WHAT IS REQUIRED:
Here are the records. Write out exactly the lines between the one holding "Give the centre" and the one holding "whose size is not divisible by (96, 72)", inclusive.

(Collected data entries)
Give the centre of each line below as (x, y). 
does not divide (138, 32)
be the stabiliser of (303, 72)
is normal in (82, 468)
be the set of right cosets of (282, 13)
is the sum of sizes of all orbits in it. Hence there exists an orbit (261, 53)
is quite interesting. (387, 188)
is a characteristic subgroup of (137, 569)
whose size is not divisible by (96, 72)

...

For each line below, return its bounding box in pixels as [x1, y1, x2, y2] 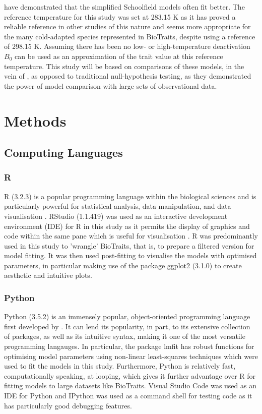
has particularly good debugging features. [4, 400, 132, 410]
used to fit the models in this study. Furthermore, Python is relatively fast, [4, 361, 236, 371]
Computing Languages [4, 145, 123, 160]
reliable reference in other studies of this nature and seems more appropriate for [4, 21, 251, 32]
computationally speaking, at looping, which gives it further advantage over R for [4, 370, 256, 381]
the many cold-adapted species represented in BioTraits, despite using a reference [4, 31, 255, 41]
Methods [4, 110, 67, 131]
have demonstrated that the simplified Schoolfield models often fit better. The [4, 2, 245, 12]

RESPONSE BELOW:
Give the centre of each line below as (x, y). 
does not divide (138, 32)
be the stabiliser of (303, 72)
is normal in (82, 468)
be the set of right cosets of (282, 13)
is the sum of sizes of all orbits in it. Hence there exists an orbit (261, 53)
is quite interesting. (387, 188)
is a characteristic subgroup of (137, 569)
whose size is not divisible by (96, 72)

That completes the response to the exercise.